Art Lander Jr. is outdoors editor for the Northern Kentucky Tribune. He is a native Kentuckian, a graduate of Western Kentucky University and a life-long hunter, angler, gardener and nature enthusiast. He has worked as a newspaper columnist, magazine journalist and author and is a former staff writer for Kentucky Afield Magazine, editor of the annual Kentucky Hunting & Trapping Guide and Kentucky Spring Hunting Guide, and co-writer of the Kentucky Afield Outdoors newspaper column.

Anecdotal evidence suggests that there was a good fawn crop last spring in some areas of central Kentucky, but Thompson said “ the fawn crop varies by region. It’s localized.”

The 2021-22 Kentucky White-tailed Deer Harvest and Population Report estimated that the statewide deer population was 919,308.

“We don’t expect any major difference in the statewide deer population (this year),” said Thompson. “(That figure) is just a good estimated average.”

Favorable Hunting Weather

Last September as hunting was about to get underway, Thompson said “we’re hoping for good hunting weather.”

And generally, favorable hunting weather was the case throughout most of the season.

Weather during deer season is a major factor in how many hunters go afield, and ultimately the number of deer harvested.

• During the early archery hunts, the weather was warm and sunny with no rain. Hunters posted the second-highest harvest total on record for September, 7,119 deer.
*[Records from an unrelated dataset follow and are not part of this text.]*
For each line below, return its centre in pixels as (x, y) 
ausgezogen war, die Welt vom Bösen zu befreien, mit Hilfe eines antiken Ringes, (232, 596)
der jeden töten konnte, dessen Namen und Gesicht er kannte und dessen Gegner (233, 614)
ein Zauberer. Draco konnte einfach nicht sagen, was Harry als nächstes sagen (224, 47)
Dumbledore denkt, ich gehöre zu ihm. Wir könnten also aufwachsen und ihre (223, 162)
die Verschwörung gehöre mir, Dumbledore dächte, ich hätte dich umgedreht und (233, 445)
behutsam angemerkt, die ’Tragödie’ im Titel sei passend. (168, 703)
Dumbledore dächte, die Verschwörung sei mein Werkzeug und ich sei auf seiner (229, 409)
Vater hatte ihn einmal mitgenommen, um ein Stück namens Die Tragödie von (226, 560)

That total is 1,090 deer above the 10-year average for September.

• For the early season weekend hunts in October, the youth-only gun season and early muzzleloader, it was also sunny and warm, with no rain.

The total October harvest, which included archery hunting, was 16,072, which is 3,794 more than during October 2021.
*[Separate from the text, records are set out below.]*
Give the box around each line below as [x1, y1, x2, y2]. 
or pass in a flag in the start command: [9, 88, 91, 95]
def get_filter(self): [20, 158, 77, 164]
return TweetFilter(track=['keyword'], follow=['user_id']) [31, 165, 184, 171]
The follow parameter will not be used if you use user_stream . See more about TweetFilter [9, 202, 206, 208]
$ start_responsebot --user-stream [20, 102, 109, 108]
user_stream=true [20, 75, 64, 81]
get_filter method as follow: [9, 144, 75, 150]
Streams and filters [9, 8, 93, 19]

• For deer season’s main event, modern gun season, November 12-27, it was cloudy and rainy on opening weekend, then cloudy, with seasonal temperatures and some rain, during the remainder of the season.

Nevertheless, the deer harvest for November was 106,553, an increase of 3,713 deer over November 2021.
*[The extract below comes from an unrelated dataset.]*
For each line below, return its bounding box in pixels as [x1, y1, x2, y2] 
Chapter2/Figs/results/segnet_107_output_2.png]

“The worst weather was on opening day,” said Thompson. It was good on Sunday (November 13), and was seasonable during the other weekends of the season

Hunters reported taking about 102,000 deer during modern gun season, said Thompson.

a harvested mature white-tailed buck (Photo by Art Lander, Jr.)

• In December and January there were some spells of poor hunting weather during the late muzzleloader season, free youth weekend, and archery seasons. There were heavy rains, snow, bitterly cold temperatures, and wind chills.

But despite these poor weather conditions, the deer harvest was good.

In December, hunters reported taking 11,126 deer, a whopping increase of 3,777 deer more that the 2021 season.

In January the deer harvest dropped only slightly to 3,633 from the 2021 harvest of 3,788, the all-time high for the month.

• A spotty mast crop may have been a factor in the increased deer harvest.

“We aren’t seeing a bumper crop of acorns in most areas, so deer should be on the move in search of food this fall to sustain them through the winter,” said Thompson on November 1, 2022. “This will mean good opportunities for hunters to see more deer.”

Deer harvest in Kentucky over the past 10 years is trending in a range from a high of 155,734 in 2015, to a low of 132,328 in 2021. Fluctuations in deer harvest are a normal occurrence, due to a number of factors.